HOW TO COMPLETE THIS TASK → Copy out each line of the data that holds the string "just".
--- PROVIDED MATERIAL Enclosed Below ---
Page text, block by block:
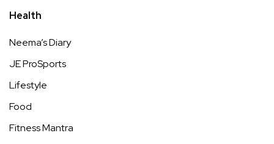
Health
Neema’s Diary
JE ProSports
Lifestyle
Food
Fitness Mantra
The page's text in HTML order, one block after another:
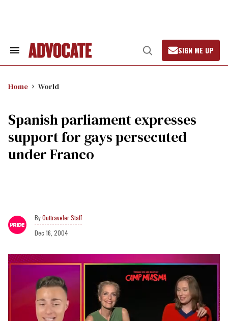
Search
Open
Search
SIGN ME UP
Home World
Spanish parliament expresses
support for gays persecuted
under Franco
Outtraveler Staff
Dec 16, 2004
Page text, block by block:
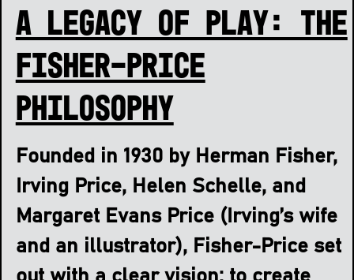
A Legacy of Play: The
Fisher-Price
Philosophy
Founded in 1930 by Herman Fisher,
Irving Price, Helen Schelle, and
Margaret Evans Price (Irving’s wife
and an illustrator), Fisher-Price set
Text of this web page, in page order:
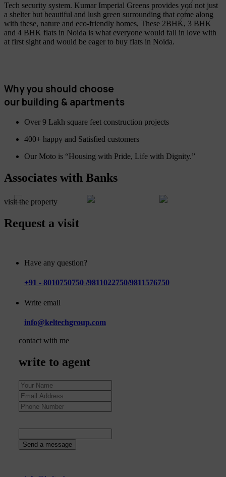
Tech security system. Kumar Imperial Greens provides you not just
a shelter but beautiful and lush green surrounding that come along
with these, nature and eco-friendly homes, These 2BHK, 3 BHK
and 4 BHK flats in Noida is what everyone would fall in love with
at first sight and would be eager to buy flats in Noida.
Why you should choose
our building & apartments
Over 9 Lakh square feet construction projects
400+ happy and Satisfied customers
Our Moto is “Housing with Pride, Life with Dignity.”
Associates with Banks
visit the property
Request a visit
Have any question?
+91 - 8010750750 /9811022750/9811576750
Write email
info@keltechgroup.com
contact with me
write to agent
Send a message
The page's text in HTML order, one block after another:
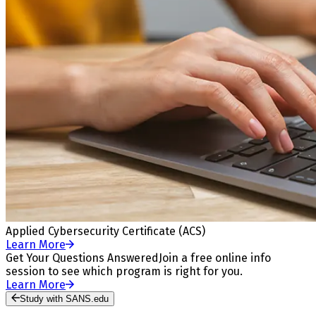
Applied Cybersecurity Certificate (ACS)
Learn More
Get Your Questions Answered Join a free online info
session to see which program is right for you.
Learn More
Study with SANS.edu
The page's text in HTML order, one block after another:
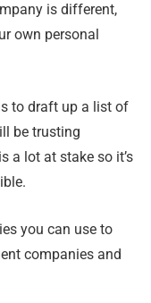
is different,
own personal
to draft up a list of
be trusting
a lot at stake so it’s
you can use to
companies and
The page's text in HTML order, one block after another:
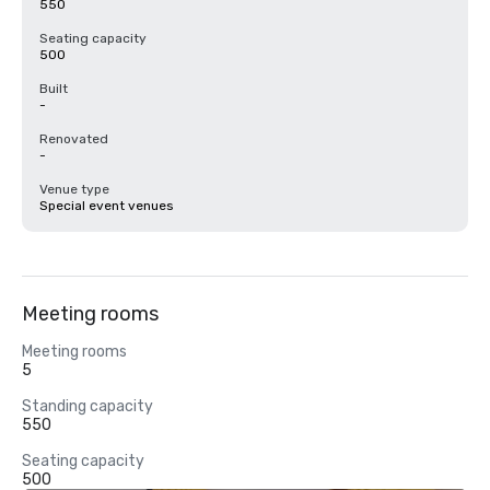
550
Seating capacity
500
Built
-
Renovated
-
Venue type
Special event venues
Meeting rooms
Meeting rooms
5
Standing capacity
550
Seating capacity
500
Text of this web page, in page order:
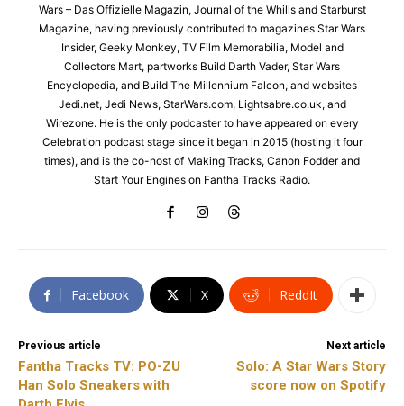
Wars – Das Offizielle Magazin, Journal of the Whills and Starburst
Magazine, having previously contributed to magazines Star Wars
Insider, Geeky Monkey, TV Film Memorabilia, Model and
Collectors Mart, partworks Build Darth Vader, Star Wars
Encyclopedia, and Build The Millennium Falcon, and websites
Jedi.net, Jedi News, StarWars.com, Lightsabre.co.uk, and
Wirezone. He is the only podcaster to have appeared on every
Celebration podcast stage since it began in 2015 (hosting it four
times), and is the co-host of Making Tracks, Canon Fodder and
Start Your Engines on Fantha Tracks Radio.
Facebook X ReddIt
Previous article
Fantha Tracks TV: PO-ZU
Han Solo Sneakers with
Next article
Solo: A Star Wars Story
score now on Spotify
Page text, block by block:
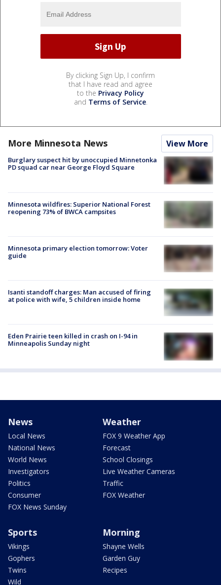
By clicking Sign Up, I confirm
that I have read and agree
to the Privacy Policy
and Terms of Service.
More Minnesota News View More
Burglary suspect hit by unoccupied Minnetonka
PD squad car near George Floyd Square
Minnesota wildfires: Superior National Forest
reopening 73% of BWCA campsites
Minnesota primary election tomorrow: Voter
guide
Isanti standoff charges: Man accused of firing
at police with wife, 5 children inside home
Eden Prairie teen killed in crash on I-94 in
Minneapolis Sunday night
News
Local News
National News
World News
Investigators
Politics
Consumer
FOX News Sunday
Weather
FOX 9 Weather App
Forecast
School Closings
Live Weather Cameras
Traffic
FOX Weather
Sports
Vikings
Gophers
Twins
Wild
Morning
Shayne Wells
Garden Guy
Recipes
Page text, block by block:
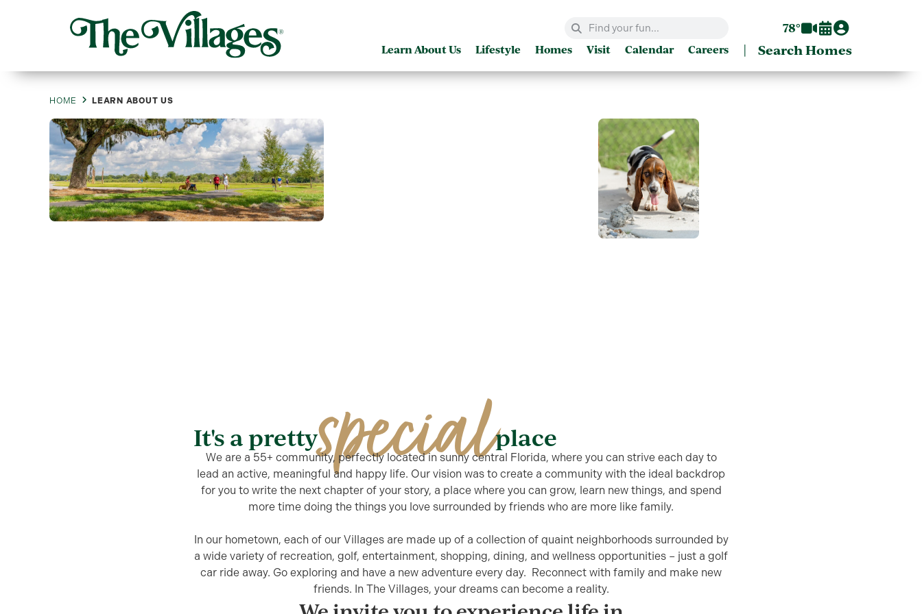
78°
Learn About Us Lifestyle Homes Visit Calendar Careers | Search Homes
HOME LEARN ABOUT US
It's a prettyspecialplace
We are a 55+ community, perfectly located in sunny central Florida, where you can strive each day to
lead an active, meaningful and happy life. Our vision was to create a community with the ideal backdrop
for you to write the next chapter of your story, a place where you can grow, learn new things, and spend
more time doing the things you love surrounded by friends who are more like family.
In our hometown, each of our Villages are made up of a collection of quaint neighborhoods surrounded by
a wide variety of recreation, golf, entertainment, shopping, dining, and wellness opportunities – just a golf
car ride away. Go exploring and have a new adventure every day. Reconnect with family and make new
friends. In The Villages, your dreams can become a reality.
--- End of Enclosed PROVIDED MATERIAL ---
RESPONSE TO THE TASK →
Tech security system. Kumar Imperial Greens provides you not just
a wide variety of recreation, golf, entertainment, shopping, dining, and wellness opportunities – just a golf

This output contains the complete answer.